Gennaro Malgieri ha spiegato che la famiglia sulla quale Evita pone l’accento è «la famiglia cristiana, cellula della Nazione e della società». Il giornalista e deputato PDL ha quindi invitato a superare la falsa rappresentazione che della leader peronista ha dato nel suo musical Lloyd Webber, basandosi sulla “letteratura” anti-peronista e dal quale è stato anche tratto il successivo film con Louise Ciccone Evita. Quest’ultima, infatti, come ha aggiunto Malgieri, è stata «ben diversa dall’arrampicatrice poco di buono che ci ha descritto Webber e che, finalmente, Brienza ci rappresenta come dedita incondizionatamente al suo popolo ed ai poveri».

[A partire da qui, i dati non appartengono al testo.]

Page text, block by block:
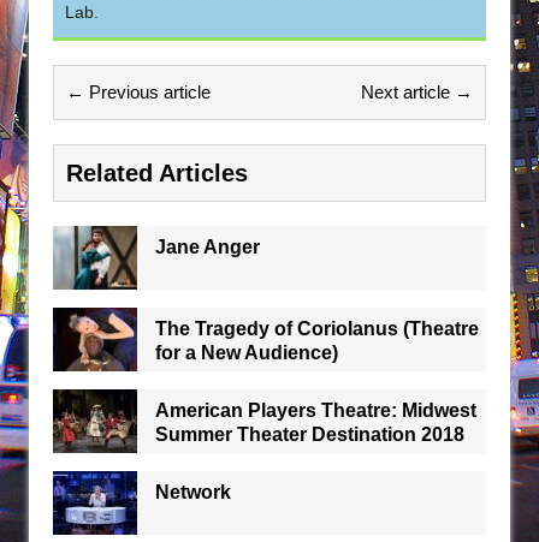
Lab.
← Previous article Next article →
Related Articles
Jane Anger
The Tragedy of Coriolanus (Theatre
for a New Audience)
American Players Theatre: Midwest
Summer Theater Destination 2018
Network
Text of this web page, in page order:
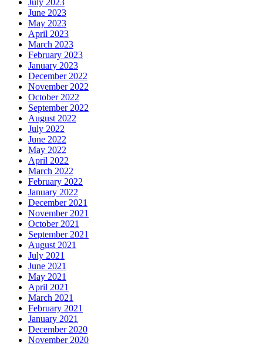
July 2023
June 2023
May 2023
April 2023
March 2023
February 2023
January 2023
December 2022
November 2022
October 2022
September 2022
August 2022
July 2022
June 2022
May 2022
April 2022
March 2022
February 2022
January 2022
December 2021
November 2021
October 2021
September 2021
August 2021
July 2021
June 2021
May 2021
April 2021
March 2021
February 2021
January 2021
December 2020
November 2020
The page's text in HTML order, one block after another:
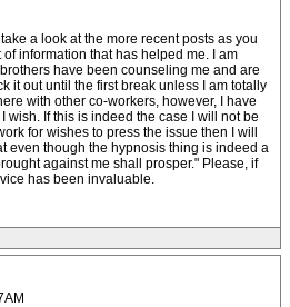
a look at the more recent posts as you
information that has helped me. I am
have been counseling me and are
it out until the first break unless I am totally
with other co-workers, however, I have
wish. If this is indeed the case I will not be
for wishes to press the issue then I will
even though the hypnosis thing is indeed a
against me shall prosper." Please, if
has been invaluable.
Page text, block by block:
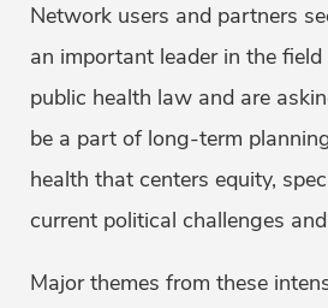
Network users and partners
an important leader in the
public health law and are
be a part of long-term
health that centers equity,
current political challenges
Major themes from these
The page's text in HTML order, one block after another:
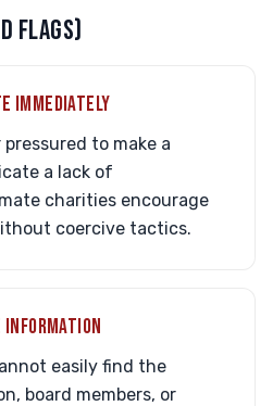
FLAGS)
IMMEDIATELY
to make a
a lack of
charities encourage
coercive tactics.
easily find the
board members, or
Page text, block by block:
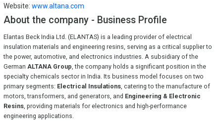
Website: www.altana.com
About the company - Business Profile
Elantas Beck India Ltd. (ELANTAS) is a leading provider of electrical
insulation materials and engineering resins, serving as a critical supplier to
the power, automotive, and electronics industries. A subsidiary of the
German ALTANA Group, the company holds a significant position in the
specialty chemicals sector in India. Its business model focuses on two
primary segments: Electrical Insulations, catering to the manufacture of
motors, transformers, and generators, and Engineering & Electronic
Resins, providing materials for electronics and high-performance
engineering applications.
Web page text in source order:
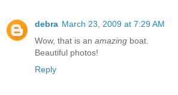
debra March 23, 2009 at 7:29 AM
Wow, that is an amazing boat.
Beautiful photos!
Reply
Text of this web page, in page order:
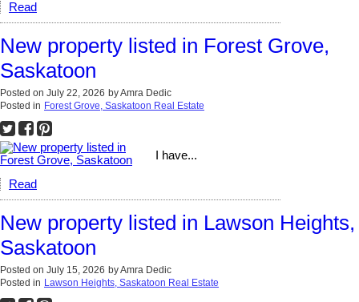
Read
New property listed in Forest Grove,
Saskatoon
Posted on July 22, 2026 byAmra Dedic
Posted in Forest Grove, Saskatoon Real Estate
I have...
Read
New property listed in Lawson Heights,
Saskatoon
Posted on July 15, 2026 byAmra Dedic
Posted in Lawson Heights, Saskatoon Real Estate
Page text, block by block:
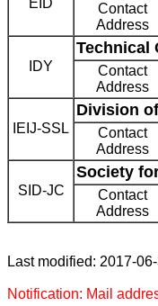
EID
Contact
Address
IDY
Technical
Contact
Address
IEIJ-SSL
Division
Contact
Address
SID-JC
Society
Contact
Address
Last modified: 2017-
Notification: Mail
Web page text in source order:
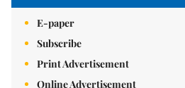
E-paper
Subscribe
Print Advertisement
Online Advertisement
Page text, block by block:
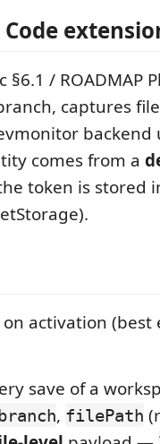
/ ROADMAP
captures
backend
comes from a
token is stored
on activation (best
save of a
, filePath
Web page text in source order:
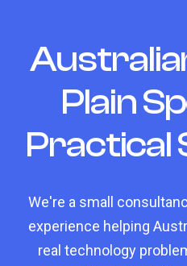
Plain
Practical
We're a small
experience helping
real technology
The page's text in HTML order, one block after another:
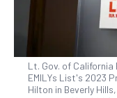
Lt. Gov. of
EMILYs List's 2023
Hilton in Beverly
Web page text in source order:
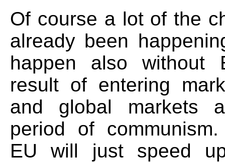
Of course a lot of the
already been
happen also without
result of entering
and global markets
period of
EU will just speed
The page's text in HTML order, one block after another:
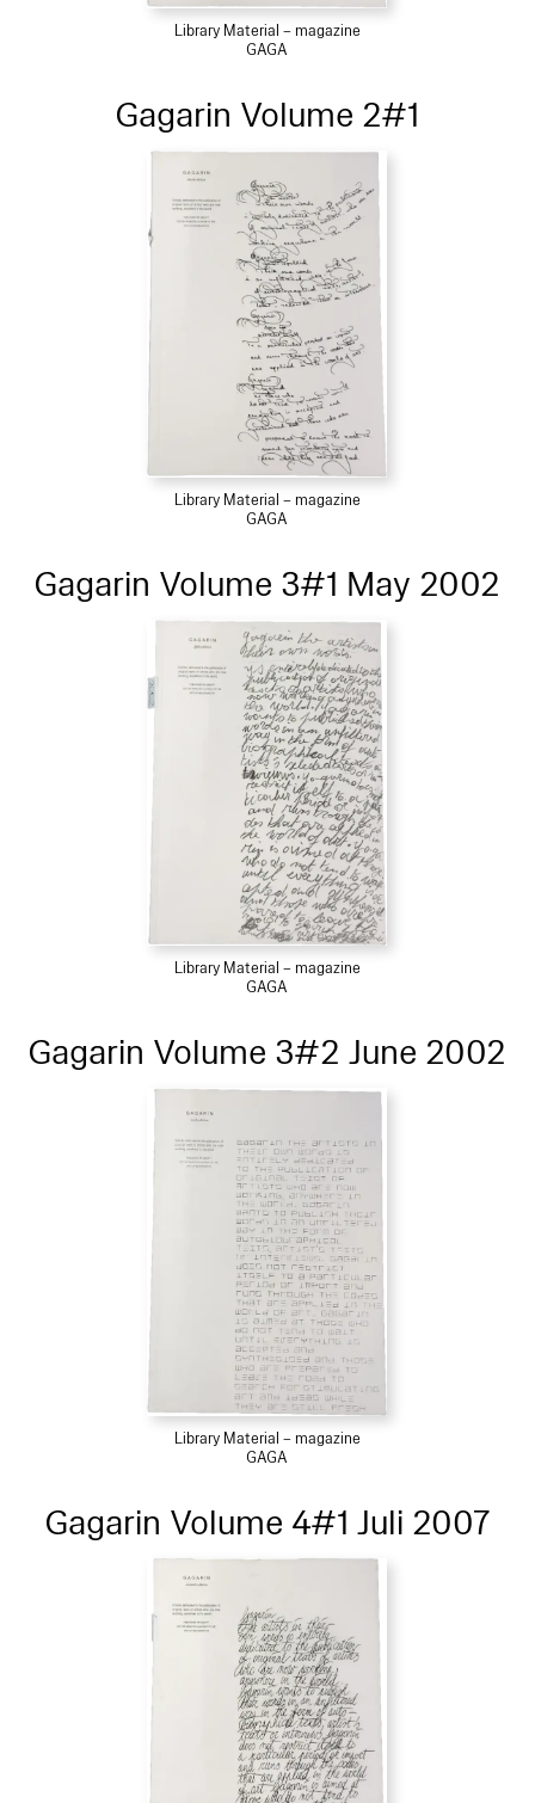
Library Material – magazine
GAGA
Gagarin Volume 2#1
Library Material – magazine
GAGA
Gagarin Volume 3#1 May 2002
Library Material – magazine
GAGA
Gagarin Volume 3#2 June 2002
Library Material – magazine
GAGA
Gagarin Volume 4#1 Juli 2007
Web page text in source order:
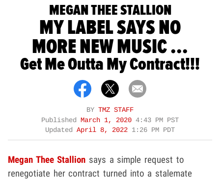
MEGAN THEE STALLION
MY LABEL SAYS NO
MORE NEW MUSIC ...
Get Me Outta My Contract!!!
BY TMZ STAFF
Published March 1, 2020 4:43 PM PST
Updated April 8, 2022 1:26 PM PDT
Megan Thee Stallion says a simple request to
renegotiate her contract turned into a stalemate
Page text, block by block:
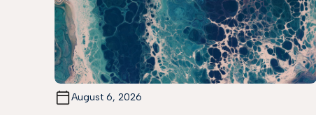
August 6, 2026
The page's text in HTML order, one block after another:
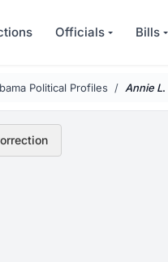
Officials Bills
Political Profiles Annie L.
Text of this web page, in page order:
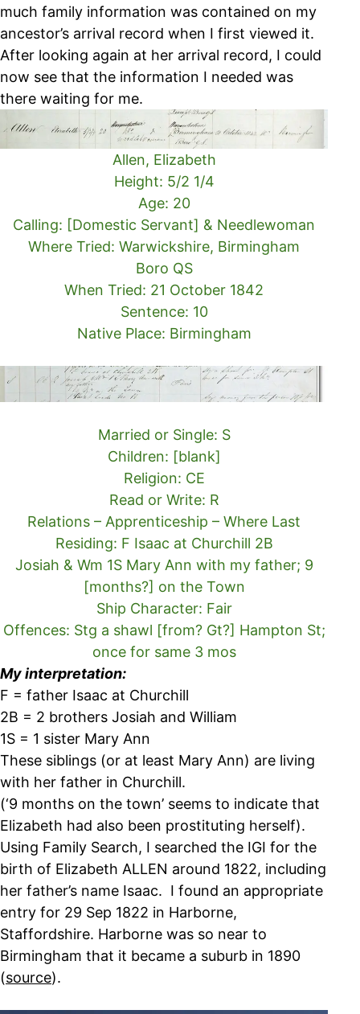
much family information was contained on my
ancestor’s arrival record when I first viewed it.
After looking again at her arrival record, I could
now see that the information I needed was
there waiting for me.
Allen, Elizabeth
Height: 5/2 1/4
Age: 20
Calling: [Domestic Servant] & Needlewoman
Where Tried: Warwickshire, Birmingham
Boro QS
When Tried: 21 October 1842
Sentence: 10
Native Place: Birmingham
Married or Single: S
Children: [blank]
Religion: CE
Read or Write: R
Relations – Apprenticeship – Where Last
Residing: F Isaac at Churchill 2B
Josiah & Wm 1S Mary Ann with my father; 9
[months?] on the Town
Ship Character: Fair
Offences: Stg a shawl [from? Gt?] Hampton St;
once for same 3 mos
My interpretation:
F = father Isaac at Churchill
2B = 2 brothers Josiah and William
1S = 1 sister Mary Ann
These siblings (or at least Mary Ann) are living
with her father in Churchill.
(‘9 months on the town’ seems to indicate that
Elizabeth had also been prostituting herself).
Using Family Search, I searched the IGI for the
birth of Elizabeth ALLEN around 1822, including
her father’s name Isaac. I found an appropriate
entry for 29 Sep 1822 in Harborne,
Staffordshire. Harborne was so near to
Birmingham that it became a suburb in 1890
(source).
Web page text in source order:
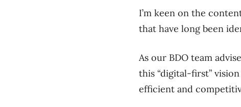
I’m keen on the
that have long been
As our BDO team
this “digital-first”
efficient and
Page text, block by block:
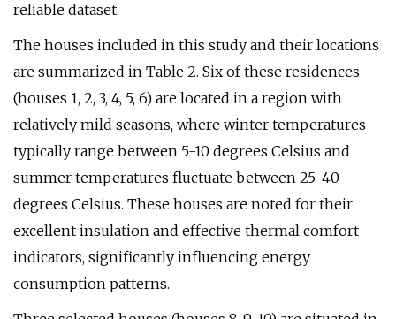
reliable dataset.
The houses included in this study and their locations
are summarized in Table 2. Six of these residences
(houses 1, 2, 3, 4, 5, 6) are located in a region with
relatively mild seasons, where winter temperatures
typically range between 5-10 degrees Celsius and
summer temperatures fluctuate between 25-40
degrees Celsius. These houses are noted for their
excellent insulation and effective thermal comfort
indicators, significantly influencing energy
consumption patterns.
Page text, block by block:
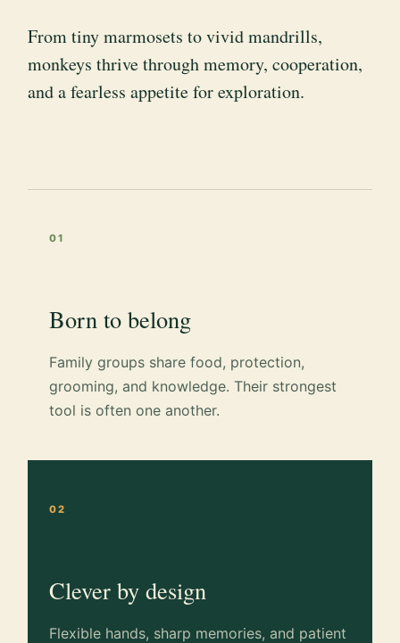
From tiny marmosets to vivid mandrills,
monkeys thrive through memory, cooperation,
and a fearless appetite for exploration.
01
Born to belong
Family groups share food, protection,
grooming, and knowledge. Their strongest
tool is often one another.
02
Clever by design
Flexible hands, sharp memories, and patient
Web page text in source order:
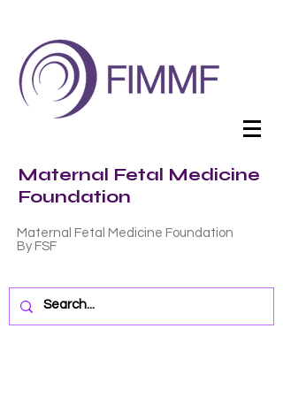
Maternal Fetal Medicine
Foundation
Maternal Fetal Medicine Foundation
By FSF
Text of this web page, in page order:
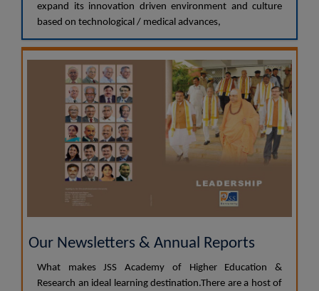
expand its innovation driven environment and culture
based on technological / medical advances,
Our Newsletters & Annual Reports
What makes JSS Academy of Higher Education &
Research an ideal learning destination.There are a host of
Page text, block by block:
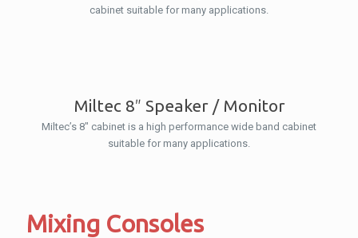
cabinet suitable for many applications.
Miltec 8″ Speaker / Monitor
Miltec’s 8″ cabinet is a high performance wide band cabinet
suitable for many applications.
Mixing Consoles
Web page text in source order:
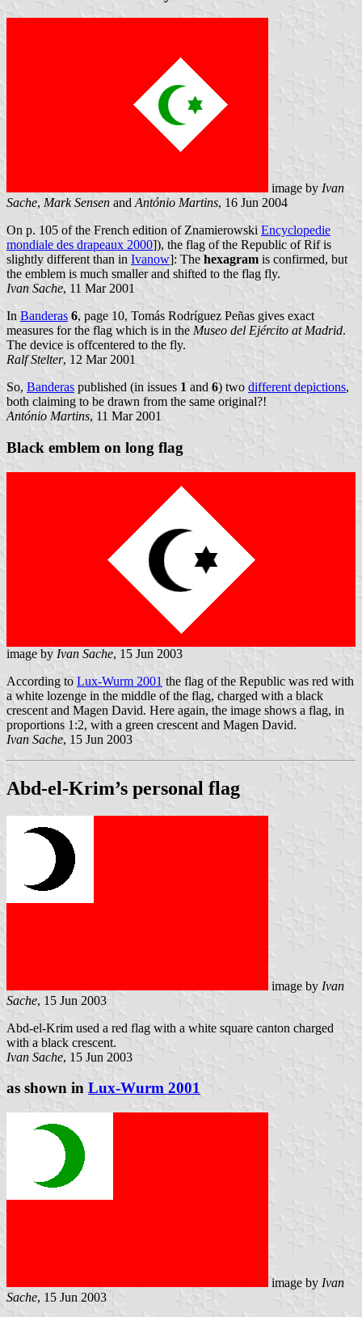
image by Ivan
Sache, Mark Sensen andAntónio Martins, 16 Jun 2004
On p. 105 of the French edition of Znamierowski Encyclopedie
mondiale des drapeaux 2000]), the flag of the Republic of Rif is
slightly different than in Ivanow]: The hexagram is confirmed, but
the emblem is much smaller and shifted to the flag fly.
Ivan Sache, 11 Mar 2001
In Banderas 6, page 10, Tomás Rodríguez Peñas gives exact
measures for the flag which is in theMuseo del Ejército at Madrid.
The device is offcentered to the fly.
Ralf Stelter, 12 Mar 2001
So, Banderas published (in issues 1 and 6) two different depictions,
both claiming to be drawn from the same original?!
António Martins, 11 Mar 2001
Black emblem on long flag
image by Ivan Sache, 15 Jun 2003
According to Lux-Wurm 2001 the flag of the Republic was red with
a white lozenge in the middle of the flag, charged with a black
crescent and Magen David. Here again, the image shows a flag, in
proportions 1:2, with a green crescent and Magen David.
Ivan Sache, 15 Jun 2003
Abd-el-Krim’s personal flag
image by Ivan
Sache, 15 Jun 2003
Abd-el-Krim used a red flag with a white square canton charged
with a black crescent.
Ivan Sache, 15 Jun 2003
as shown in Lux-Wurm 2001
image by Ivan
Sache, 15 Jun 2003
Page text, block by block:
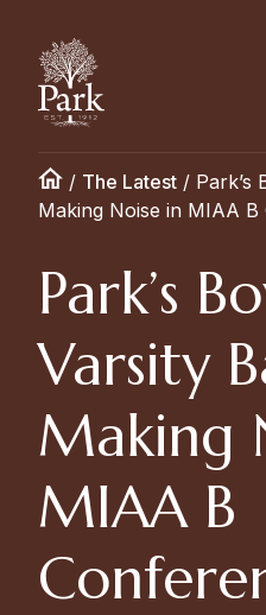
/ The Latest / Park’s
Making Noise in MIAA B
Park’s
Varsity
Making
MIAA B
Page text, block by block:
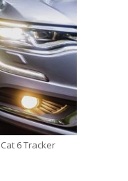
6 Tracker
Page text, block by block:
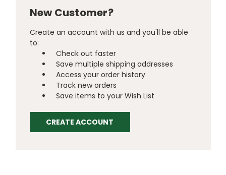
New Customer?
Create an account with us and you'll be able
to:
Check out faster
Save multiple shipping addresses
Access your order history
Track new orders
Save items to your Wish List
CREATE ACCOUNT
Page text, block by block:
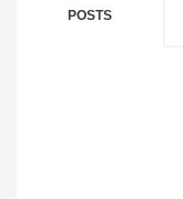
POSTS
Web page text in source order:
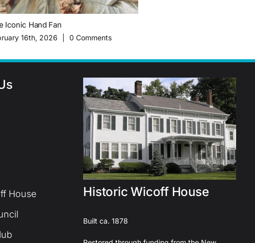
Iconic Hand Fan
16th, 2026 0 Comments
House
Historic Wicoff House
Built ca. 1878
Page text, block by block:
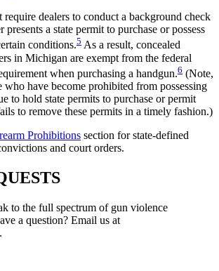
require dealers to conduct a background check
presents a state permit to purchase or possess
conditions.5 As a result, concealed
in Michigan are exempt from the federal
when purchasing a handgun.6 (Note,
who have become prohibited from possessing
to hold state permits to purchase or permit
to remove these permits in a timely fashion.)
Prohibitions section for state-defined
and court orders.
to the full spectrum of gun violence
a question? Email us at
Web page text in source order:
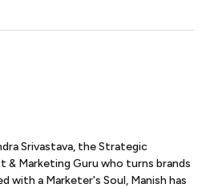
Srivastava, the Strategic
Marketing Guru who turns brands
with a Marketer's Soul, Manish has
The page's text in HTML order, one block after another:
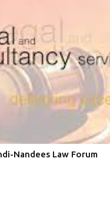
Nandees Law Forum
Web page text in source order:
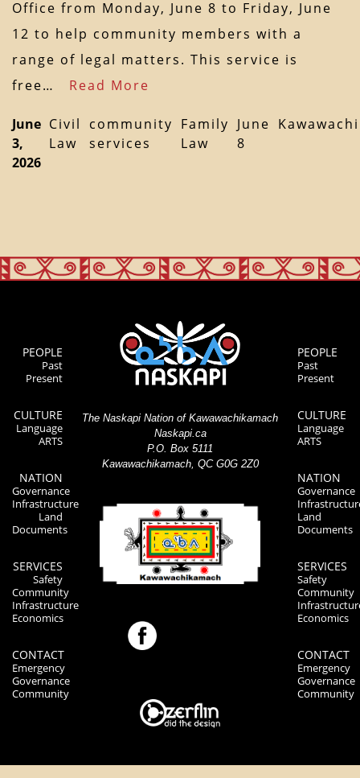
Office from Monday, June 8 to Friday, June
12 to help community members with a
range of legal matters. This service is
free… Read More
June
3,
2026
Civil
Law
community
services
Family
Law
June
8
PEOPLE
Past
Present
CULTURE
Language
ARTS
NATION
Governance
Infrastructure
Land
Documents
SERVICES
Safety
Community
Infrastructure
Economics
CONTACT
Emergency
Governance
Community
The Naskapi Nation of Kawawachikamach
Naskapi.ca
P.O. Box 5111
Kawawachikamach, QC G0G 2Z0
PEOPLE
Past
Present
CULTURE
Language
ARTS
NATION
Governance
Land
Documents
SERVICES
Safety
Community
Economics
CONTACT
Emergency
Governance
Community
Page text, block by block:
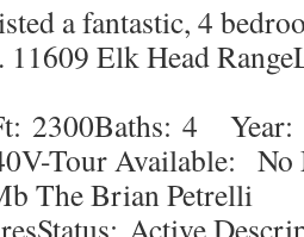
a fantastic, 4
Elk Head
2300Baths: 4 Year:
Tour Available:
The Brian Petrelli
Active
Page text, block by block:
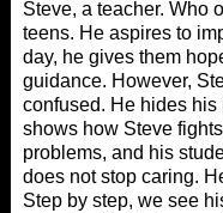
Steve, a teacher. Who
teens. He aspires to
day, he gives them
guidance. However,
confused. He hides
shows how Steve
problems, and his
does not stop caring.
Step by step, we see
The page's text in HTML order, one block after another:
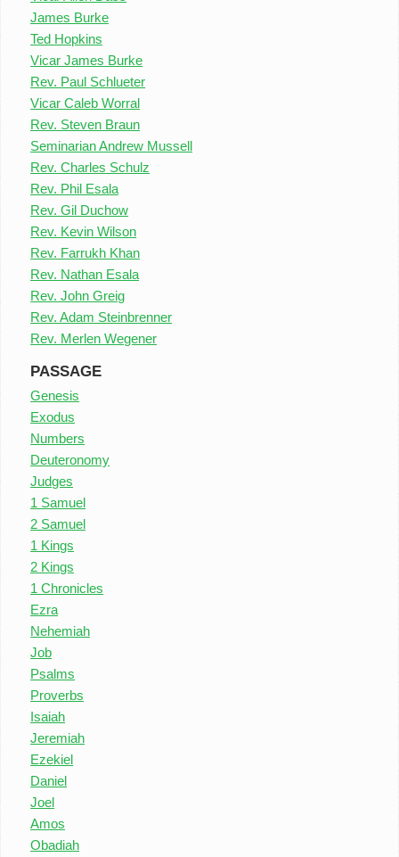
James Burke
Ted Hopkins
Vicar James Burke
Rev. Paul Schlueter
Vicar Caleb Worral
Rev. Steven Braun
Seminarian Andrew Mussell
Rev. Charles Schulz
Rev. Phil Esala
Rev. Gil Duchow
Rev. Kevin Wilson
Rev. Farrukh Khan
Rev. Nathan Esala
Rev. John Greig
Rev. Adam Steinbrenner
Rev. Merlen Wegener
PASSAGE
Genesis
Exodus
Numbers
Deuteronomy
Judges
1 Samuel
2 Samuel
1 Kings
2 Kings
1 Chronicles
Ezra
Nehemiah
Job
Psalms
Proverbs
Isaiah
Jeremiah
Ezekiel
Daniel
Joel
Amos
Obadiah
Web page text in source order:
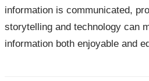
information is communicated,
storytelling and technology can
information both enjoyable and

E’ poi intervenuta Olimpia Tarzia, presidente del Movimento “Politica Etica Responsabilità” (PER), che ha affermato essere quello di Evita un «femminismo sano, che dovrebbe finalmente prendere il posto di quello vecchio degli anni ’70, che da trent’anni e più è rimasto uguale a sé stesso, fermo nel suo carattere rivendicazionistico e chiuso alla solidarietà sociale».

Brienza ha quindi spiegato come il suo saggio esce nella collana dei Libri del Borghese, ringraziando quindi il direttore Claudio Tedeschi, presente in sala, per aver consentito di riproporre nel 60° anniversario della morte di Evita, una ricostruzione che è anche un tributo allo straordinario impegno ed intesità con la quale la moglie di Perón ha portato avanti, con lui, una battaglia in favore della donna in una società argentina tanto maschilista quanto quella del tempo.

«Evita - ha infatti affermato - non intendeva affatto negare, bensì riaffermare con forza, in un contesto sociale “evolutivo” come quello del dopoguerra, le peculiarità e le prerogative essenziali svolte dalla donna nella famiglia, in netta antitesi con quanto perseguito dal femminismo individualistico e filo-marxista, che avrebbe caratterizzato la società occidentale della seconda metà del XX secolo. Non si era mai vista in Argentina una donna, di appena ventisei anni quando divenne “First Lady”, che si interessa di politica, che parla in termini semplici di problemi fino allora riservati a uomini anziani, spesso noiosi, quasi sempre incomprensibili».

Brienza ha poi aggiunto che è nel contesto del viaggio fatto da Evita nell’Europa uscita stremata dalla guerra nell’estate del 1947, che si originò il testo che, per la prima volta, l’Autore pubblica in appendice al suo saggio. Per quasi tre mesi, la leader peronista fu infatti in visita politico-diplomatica in Spagna, Portogallo, Italia e Francia, riscuotendo un enorme successo popolare. La prima tappa fu la Spagna del regime franchista, che subiva, come l’Argentina, l’isolamento internazionale e l’accerchiamento politico-economico ma, il momento clou, fu a Roma, dove Evita fu ricevuta in udienza da Pio XII. «Diversamente da quanto è solitamente tramandato, soprattutto nel film Evita di Alan Parker - ha affermato Brienza -, l’udienza da Papa Pacelli fu tutt’altro che un insuccesso. La tappa vaticana non gli riservò affatto alcuna “sgradevole sorpresa” come ha scritto qualcuno, perché il pontefice si intrattenne con lei quasi trenta minuti, il tempo concesso alle regine, e le fece dono di un rosario montato in oro e di una medaglia. Pio XII la ricevette con tutti gli onori benedicendola in spagnolo, ringraziandola per l’impegno verso i più poveri e assegnando al marito la Croce dell’Ordine di Pio IX».

A suo avviso, quindi, la benevolenza del Papa dimostra che la visione “anti-femminista” di Evita non rappresentava altro che la visione tradizionale e cristiana della donna che, anche oggi, andrebbe riletta e valorizzata per riadattarla ad una società ormai completamente svirilizzata e fra l’altro in drammatico declino demografico, anche a causa delle “conquiste” di certo femminismo sessantottardo.